Vtune has reported a very high value of PageWalkDTLBAllMisses performace impact from running an application? What does this impact tell me about the memory access patten of this application? I read somewhere that this value is high does not necessary mean high L1 cache miss rate. What is the next step to investigate?
When you have high performance impact of DTLB misses, it means your program doesn't exhibit much cache locality. You may be using 20% or less of the data from each cache line (and page), before the DTLB entry is evicted. The next time data are needed from that page, even though you accessed the page recently, the DTLB entry has to be recovered by page walk, before the hardware can deal with L1 or L2 miss. It is possible the L1 miss rate may not be much higher than the DTLB miss rate. In that case, the performance impact of L1 miss is negligible, in comparison with DTLB miss. L1 miss is usually not significant unless the rate is much higher than L2 miss rate.
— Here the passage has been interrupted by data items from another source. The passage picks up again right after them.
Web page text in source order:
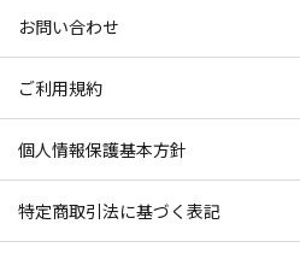
お問い合わせ
ご利用規約
個人情報保護基本方針
特定商取引法に基づく表記
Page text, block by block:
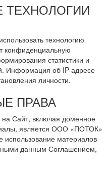
ТЕХНОЛОГИИ
технологию
конфиденциальную
статистики и
Информация об IP-адресе
личности.
ПРАВА
Сайт, включая доменное
является ООО «ПОТОК»
материалов
данным Соглашением,
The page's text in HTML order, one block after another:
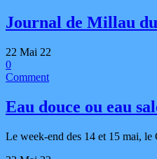
Journal de Millau
22 Mai 22
0
Comment
Eau douce ou eau
Le week-end des 14 et 15 mai, le
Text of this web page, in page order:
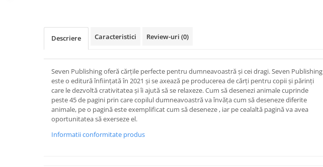
Romane, Nuvele și Povestiri
Descriere Caracteristici Review-uri (0)
Seven Publishing oferă cărțile perfecte pentru dumneavoastră și cei dragi. Seven Publishing
este o editură înființată în 2021 și se axează pe producerea de cărți pentru copii și părinți
care le dezvoltă crativitatea și îi ajută să se relaxeze. Cum să desenezi animale cuprinde
peste 45 de pagini prin care copilul dumneavoastră va învăța cum să deseneze diferite
animale, pe o pagină este exemplificat cum să deseneze , iar pe cealaltă pagină va avea
oportunitatea să exerseze el.
Informatii conformitate produs
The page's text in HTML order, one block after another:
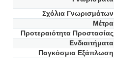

On Itanium, if I understand correctly, DTLB eviction causes L3 eviction, so DTLB miss automatically implies L3 miss. On EM64T models, in-cache DTLB miss (data still available in L2) may become a problem. It has much more performance impact on EM64T than on Opteron.
Examine the source code at the location of the DTLB misses. If you have nested loops, as you know, ideally, the inner loop is stride 1 vectorizable, hardware prefetch is fully effective, and you should not see significant DTLB misses. With an inner loop of stride 5 or more (on P4), DTLB misses are likely to begin to have an impact. If the loops can't be interchanged, unrolling an outer smaller stride loop ("unroll and jam") may help.
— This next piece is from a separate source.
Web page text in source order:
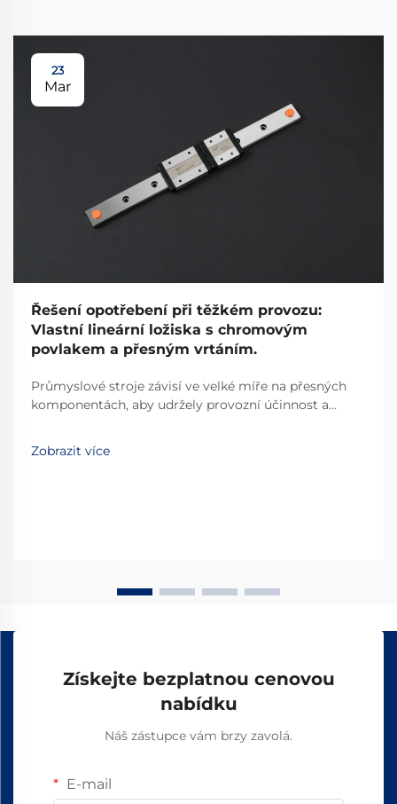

If your source code provides for cache blocking, you must take the size of DTLB, as well as cache size, into account in setting up the blocking. On several of the more popular processor models, DTLB is only large enough to cover 512KB, so you want to organize operations so as to complete all operations in each 512K memory block before tackling the next. If you block for L1 locality, you should have no problem with DTLB. For Itanium, with minimum page size, that increases to 2MB, and you are unlikely to see striding problems with DTLB until strides are large.
The more difficult case is where you have indirection, and the access pattern is not regular enough for hardware prefetch.
If your OS provides huge pages, that may be a solution for DTLB performance problems.